> [YOUR OBJECTIVE]
Copy the listing that follows exactly. Its pictures do not belong in the copy.
%%
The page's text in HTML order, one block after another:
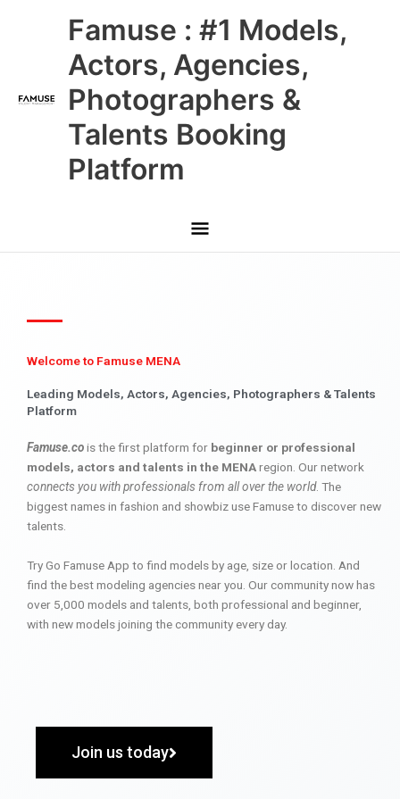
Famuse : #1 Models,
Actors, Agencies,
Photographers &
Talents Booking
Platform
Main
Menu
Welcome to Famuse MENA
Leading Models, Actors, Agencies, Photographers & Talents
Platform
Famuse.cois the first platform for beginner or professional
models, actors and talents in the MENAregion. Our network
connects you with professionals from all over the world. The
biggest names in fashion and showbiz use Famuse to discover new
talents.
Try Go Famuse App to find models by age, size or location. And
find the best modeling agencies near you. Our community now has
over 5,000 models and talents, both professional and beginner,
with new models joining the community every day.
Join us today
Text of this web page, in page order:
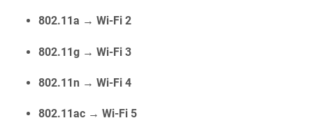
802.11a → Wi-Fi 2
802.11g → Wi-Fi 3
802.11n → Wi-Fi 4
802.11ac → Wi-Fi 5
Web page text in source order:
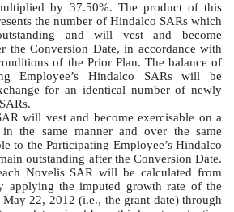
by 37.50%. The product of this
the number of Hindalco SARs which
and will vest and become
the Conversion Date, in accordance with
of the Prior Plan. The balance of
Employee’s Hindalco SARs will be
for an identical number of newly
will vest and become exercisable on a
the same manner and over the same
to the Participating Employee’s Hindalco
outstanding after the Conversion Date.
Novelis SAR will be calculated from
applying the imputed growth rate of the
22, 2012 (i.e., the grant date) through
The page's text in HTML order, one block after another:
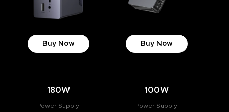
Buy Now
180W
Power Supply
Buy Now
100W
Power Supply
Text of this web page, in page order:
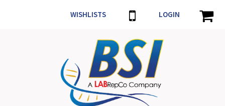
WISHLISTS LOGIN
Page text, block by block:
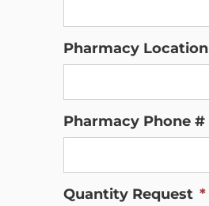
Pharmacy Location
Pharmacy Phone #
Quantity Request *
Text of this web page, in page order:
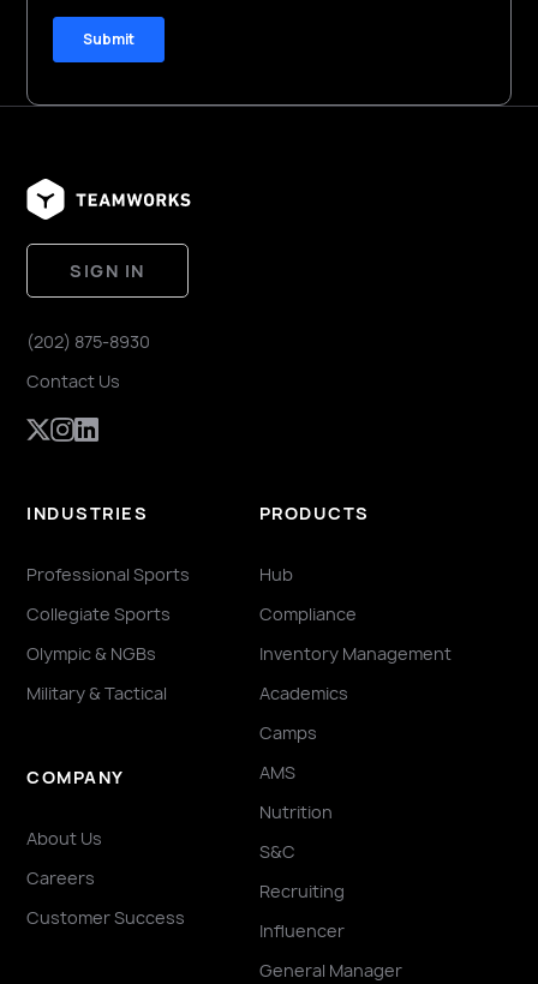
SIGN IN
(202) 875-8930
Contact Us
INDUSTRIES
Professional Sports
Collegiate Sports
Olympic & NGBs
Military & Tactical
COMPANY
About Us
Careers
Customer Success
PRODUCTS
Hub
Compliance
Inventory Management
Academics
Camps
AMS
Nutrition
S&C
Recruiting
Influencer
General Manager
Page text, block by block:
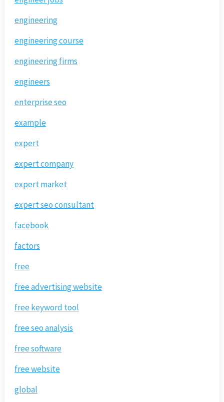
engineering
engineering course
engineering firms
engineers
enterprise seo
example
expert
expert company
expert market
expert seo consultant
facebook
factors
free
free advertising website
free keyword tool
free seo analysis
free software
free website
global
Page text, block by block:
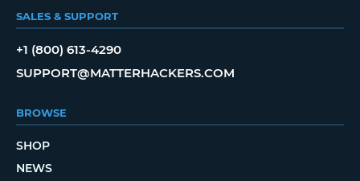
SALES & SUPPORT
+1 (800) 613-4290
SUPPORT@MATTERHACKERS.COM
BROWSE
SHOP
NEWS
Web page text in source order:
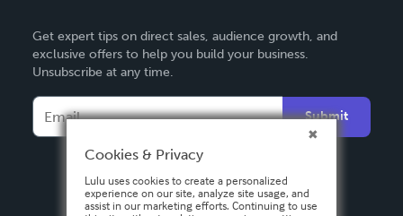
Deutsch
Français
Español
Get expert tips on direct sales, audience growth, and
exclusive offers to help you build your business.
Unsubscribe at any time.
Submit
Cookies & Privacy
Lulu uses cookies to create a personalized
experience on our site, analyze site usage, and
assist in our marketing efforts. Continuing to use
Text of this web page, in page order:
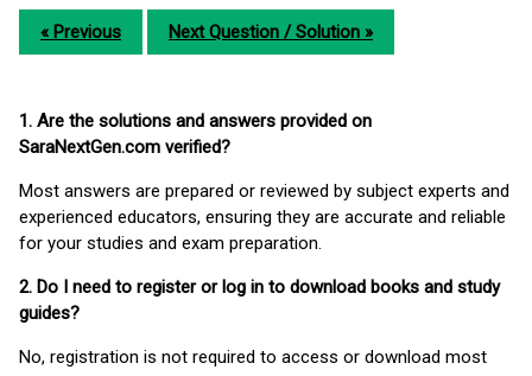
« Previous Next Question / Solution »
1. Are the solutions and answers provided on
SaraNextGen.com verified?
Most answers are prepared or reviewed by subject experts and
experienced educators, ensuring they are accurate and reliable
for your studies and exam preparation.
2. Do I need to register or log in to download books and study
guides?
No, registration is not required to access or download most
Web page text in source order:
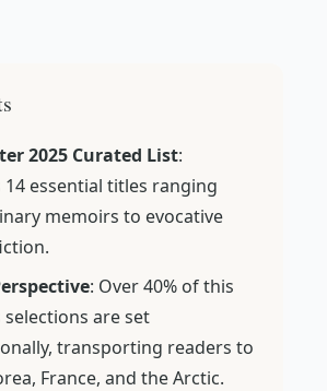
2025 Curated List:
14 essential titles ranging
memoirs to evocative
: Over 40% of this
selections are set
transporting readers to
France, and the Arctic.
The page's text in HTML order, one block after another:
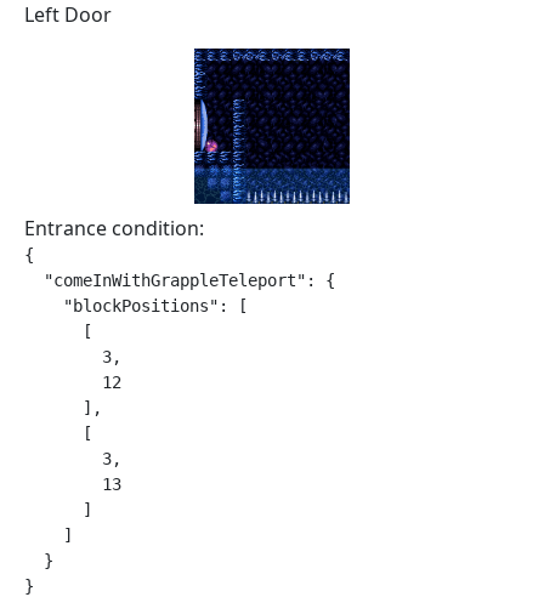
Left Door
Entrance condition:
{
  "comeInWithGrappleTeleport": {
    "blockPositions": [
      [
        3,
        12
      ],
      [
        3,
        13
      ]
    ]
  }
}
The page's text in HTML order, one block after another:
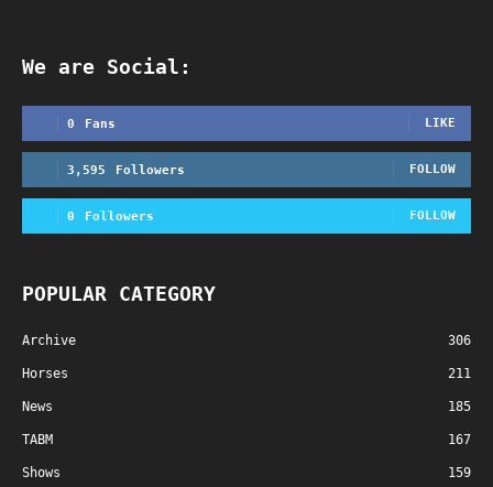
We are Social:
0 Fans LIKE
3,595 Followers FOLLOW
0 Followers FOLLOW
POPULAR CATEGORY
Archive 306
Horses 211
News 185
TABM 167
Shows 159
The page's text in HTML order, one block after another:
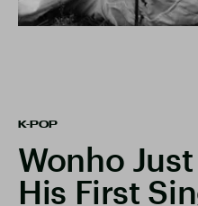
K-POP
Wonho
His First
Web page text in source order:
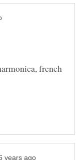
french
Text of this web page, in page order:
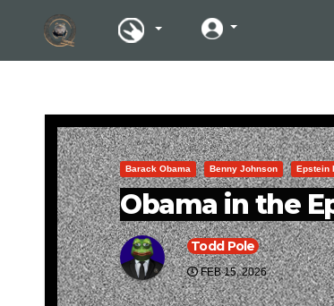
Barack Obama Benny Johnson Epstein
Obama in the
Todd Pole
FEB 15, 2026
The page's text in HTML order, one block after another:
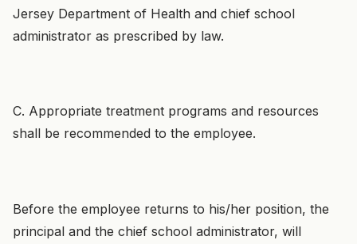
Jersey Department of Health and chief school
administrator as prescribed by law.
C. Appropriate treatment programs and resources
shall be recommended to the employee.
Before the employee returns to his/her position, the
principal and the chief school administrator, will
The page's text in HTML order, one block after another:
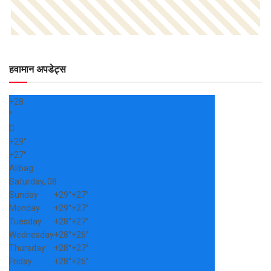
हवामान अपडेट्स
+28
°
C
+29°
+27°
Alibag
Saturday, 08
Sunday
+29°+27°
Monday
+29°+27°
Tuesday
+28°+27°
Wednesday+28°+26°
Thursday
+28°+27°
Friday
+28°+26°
%%
> [TASK OUTPUT]
The page's text in HTML order, one block after another:
Famuse : #1 Models,
Actors, Agencies,
Photographers &
Talents Booking
Platform
Main
Menu
Welcome to Famuse MENA
Leading Models, Actors, Agencies, Photographers & Talents
Platform
Famuse.cois the first platform for beginner or professional
models, actors and talents in the MENAregion. Our network
connects you with professionals from all over the world. The
biggest names in fashion and showbiz use Famuse to discover new
talents.
Try Go Famuse App to find models by age, size or location. And
find the best modeling agencies near you. Our community now has
over 5,000 models and talents, both professional and beginner,
with new models joining the community every day.
Join us today
Text of this web page, in page order:
802.11a → Wi-Fi 2
802.11g → Wi-Fi 3
802.11n → Wi-Fi 4
802.11ac → Wi-Fi 5
Web page text in source order:
by 37.50%. The product of this
the number of Hindalco SARs which
and will vest and become
the Conversion Date, in accordance with
of the Prior Plan. The balance of
Employee’s Hindalco SARs will be
for an identical number of newly
will vest and become exercisable on a
the same manner and over the same
to the Participating Employee’s Hindalco
outstanding after the Conversion Date.
Novelis SAR will be calculated from
applying the imputed growth rate of the
22, 2012 (i.e., the grant date) through
The page's text in HTML order, one block after another:
Buy Now
180W
Power Supply
Buy Now
100W
Power Supply
Text of this web page, in page order:
WISHLISTS LOGIN
Page text, block by block:
Pharmacy Location
Pharmacy Phone #
Quantity Request *
Text of this web page, in page order:
SIGN IN
(202) 875-8930
Contact Us
INDUSTRIES
Professional Sports
Collegiate Sports
Olympic & NGBs
Military & Tactical
COMPANY
About Us
Careers
Customer Success
PRODUCTS
Hub
Compliance
Inventory Management
Academics
Camps
AMS
Nutrition
S&C
Recruiting
Influencer
General Manager
Page text, block by block:
engineering
engineering course
engineering firms
engineers
enterprise seo
example
expert
expert company
expert market
expert seo consultant
facebook
factors
free
free advertising website
free keyword tool
free seo analysis
free software
free website
global
Page text, block by block:
SALES & SUPPORT
+1 (800) 613-4290
SUPPORT@MATTERHACKERS.COM
BROWSE
SHOP
NEWS
Web page text in source order:
Deutsch
Français
Español
Get expert tips on direct sales, audience growth, and
exclusive offers to help you build your business.
Unsubscribe at any time.
Submit
Cookies & Privacy
Lulu uses cookies to create a personalized
experience on our site, analyze site usage, and
assist in our marketing efforts. Continuing to use
Text of this web page, in page order:
« Previous Next Question / Solution »
1. Are the solutions and answers provided on
SaraNextGen.com verified?
Most answers are prepared or reviewed by subject experts and
experienced educators, ensuring they are accurate and reliable
for your studies and exam preparation.
2. Do I need to register or log in to download books and study
guides?
No, registration is not required to access or download most
Web page text in source order:
2025 Curated List:
14 essential titles ranging
memoirs to evocative
: Over 40% of this
selections are set
transporting readers to
France, and the Arctic.
The page's text in HTML order, one block after another:
Left Door
Entrance condition:
{
  "comeInWithGrappleTeleport": {
    "blockPositions": [
      [
        3,
        12
      ],
      [
        3,
        13
      ]
    ]
  }
}
The page's text in HTML order, one block after another:
We are Social:
0 Fans LIKE
3,595 Followers FOLLOW
0 Followers FOLLOW
POPULAR CATEGORY
Archive 306
Horses 211
News 185
TABM 167
Shows 159
The page's text in HTML order, one block after another:
K-POP
Wonho
His First
Web page text in source order:
french
Text of this web page, in page order:
Barack Obama Benny Johnson Epstein
Obama in the
Todd Pole
FEB 15, 2026
The page's text in HTML order, one block after another:
Jersey Department of Health and chief school
administrator as prescribed by law.
C. Appropriate treatment programs and resources
shall be recommended to the employee.
Before the employee returns to his/her position, the
principal and the chief school administrator, will
The page's text in HTML order, one block after another:
हवामान अपडेट्स
+28
°
C
+29°
+27°
Alibag
Saturday, 08
Sunday
+29°+27°
Monday
+29°+27°
Tuesday
+28°+27°
Wednesday+28°+26°
Thursday
+28°+27°
Friday
+28°+26°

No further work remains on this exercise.